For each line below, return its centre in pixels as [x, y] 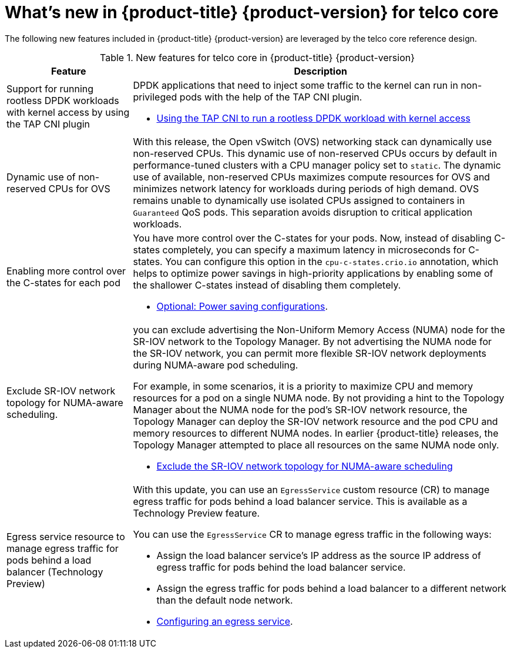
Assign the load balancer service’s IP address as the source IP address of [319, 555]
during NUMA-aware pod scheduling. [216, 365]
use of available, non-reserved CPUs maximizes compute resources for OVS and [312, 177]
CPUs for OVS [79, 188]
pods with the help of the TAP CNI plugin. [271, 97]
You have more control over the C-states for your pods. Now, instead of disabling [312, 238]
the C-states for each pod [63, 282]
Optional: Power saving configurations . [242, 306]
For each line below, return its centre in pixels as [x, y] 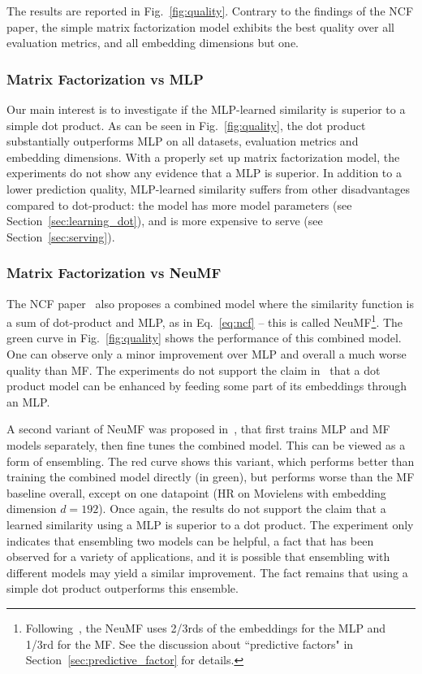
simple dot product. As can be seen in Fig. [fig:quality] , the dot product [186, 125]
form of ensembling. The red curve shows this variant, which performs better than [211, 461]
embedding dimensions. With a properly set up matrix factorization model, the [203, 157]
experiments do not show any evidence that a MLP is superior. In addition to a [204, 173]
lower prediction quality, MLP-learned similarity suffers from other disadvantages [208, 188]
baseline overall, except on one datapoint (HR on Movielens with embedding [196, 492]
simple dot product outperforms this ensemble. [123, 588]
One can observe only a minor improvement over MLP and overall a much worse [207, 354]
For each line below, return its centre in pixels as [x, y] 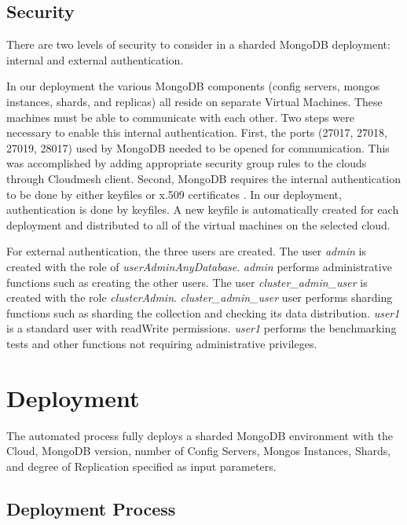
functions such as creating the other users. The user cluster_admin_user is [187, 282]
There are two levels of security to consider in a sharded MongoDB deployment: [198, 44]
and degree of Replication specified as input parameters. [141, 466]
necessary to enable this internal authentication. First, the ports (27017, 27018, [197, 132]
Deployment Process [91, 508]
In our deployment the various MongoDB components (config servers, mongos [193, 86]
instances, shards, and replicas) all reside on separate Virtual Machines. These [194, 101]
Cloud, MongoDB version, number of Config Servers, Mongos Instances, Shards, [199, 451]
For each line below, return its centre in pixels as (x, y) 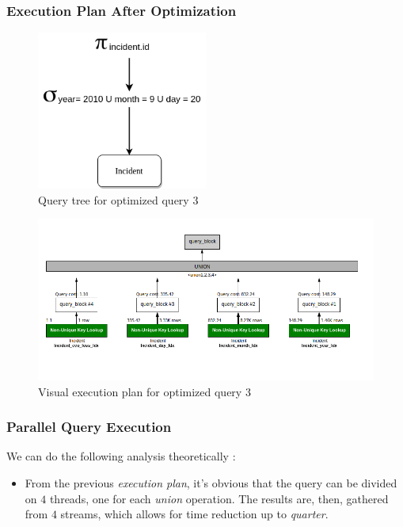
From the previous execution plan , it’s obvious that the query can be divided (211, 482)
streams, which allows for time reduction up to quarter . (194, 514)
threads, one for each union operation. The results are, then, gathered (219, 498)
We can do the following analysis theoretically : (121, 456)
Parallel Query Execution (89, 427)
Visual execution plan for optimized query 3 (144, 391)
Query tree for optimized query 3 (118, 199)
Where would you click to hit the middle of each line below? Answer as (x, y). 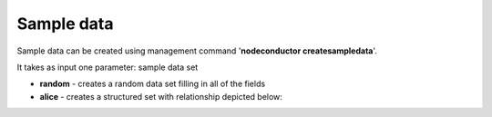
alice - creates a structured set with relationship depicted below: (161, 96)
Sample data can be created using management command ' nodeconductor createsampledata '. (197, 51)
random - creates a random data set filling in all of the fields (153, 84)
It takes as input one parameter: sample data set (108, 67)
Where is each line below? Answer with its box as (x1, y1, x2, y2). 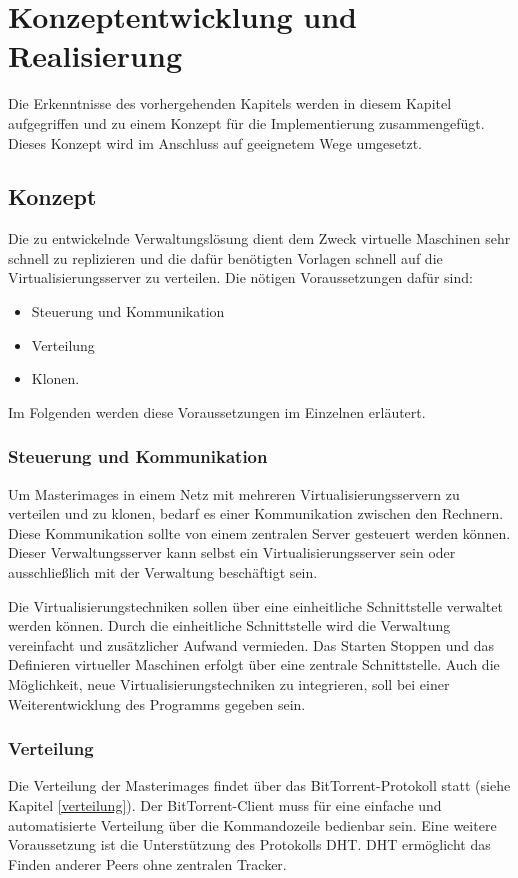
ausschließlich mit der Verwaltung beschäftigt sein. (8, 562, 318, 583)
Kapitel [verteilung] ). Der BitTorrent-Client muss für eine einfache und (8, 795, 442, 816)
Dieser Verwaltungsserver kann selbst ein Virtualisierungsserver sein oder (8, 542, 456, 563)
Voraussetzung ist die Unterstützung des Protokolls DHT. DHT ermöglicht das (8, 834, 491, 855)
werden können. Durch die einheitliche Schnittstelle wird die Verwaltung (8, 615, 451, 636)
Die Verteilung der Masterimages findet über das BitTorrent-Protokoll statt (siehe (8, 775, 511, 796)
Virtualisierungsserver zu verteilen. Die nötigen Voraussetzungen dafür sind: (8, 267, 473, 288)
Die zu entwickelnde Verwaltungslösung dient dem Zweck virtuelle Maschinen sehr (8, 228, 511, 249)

::::

Task requirements. Treat the line with "pods with the" as the start and the line with "Parallel Query Execution (89, 427)" as the end, and return exactly that span of the data above, both ends included, without pictures.

Written solution.
pods with the help of the TAP CNI plugin. [271, 97]
You have more control over the C-states for your pods. Now, instead of disabling [312, 238]
the C-states for each pod [63, 282]
Optional: Power saving configurations . [242, 306]
For each line below, return its centre in pixels as [x, y] 
simple dot product. As can be seen in Fig. [fig:quality] , the dot product [186, 125]
form of ensembling. The red curve shows this variant, which performs better than [211, 461]
embedding dimensions. With a properly set up matrix factorization model, the [203, 157]
experiments do not show any evidence that a MLP is superior. In addition to a [204, 173]
lower prediction quality, MLP-learned similarity suffers from other disadvantages [208, 188]
baseline overall, except on one datapoint (HR on Movielens with embedding [196, 492]
simple dot product outperforms this ensemble. [123, 588]
One can observe only a minor improvement over MLP and overall a much worse [207, 354]
For each line below, return its centre in pixels as [x, y] 
functions such as creating the other users. The user cluster_admin_user is [187, 282]
There are two levels of security to consider in a sharded MongoDB deployment: [198, 44]
and degree of Replication specified as input parameters. [141, 466]
necessary to enable this internal authentication. First, the ports (27017, 27018, [197, 132]
Deployment Process [91, 508]
In our deployment the various MongoDB components (config servers, mongos [193, 86]
instances, shards, and replicas) all reside on separate Virtual Machines. These [194, 101]
Cloud, MongoDB version, number of Config Servers, Mongos Instances, Shards, [199, 451]
For each line below, return its centre in pixels as (x, y) 
From the previous execution plan , it’s obvious that the query can be divided (211, 482)
streams, which allows for time reduction up to quarter . (194, 514)
threads, one for each union operation. The results are, then, gathered (219, 498)
We can do the following analysis theoretically : (121, 456)
Parallel Query Execution (89, 427)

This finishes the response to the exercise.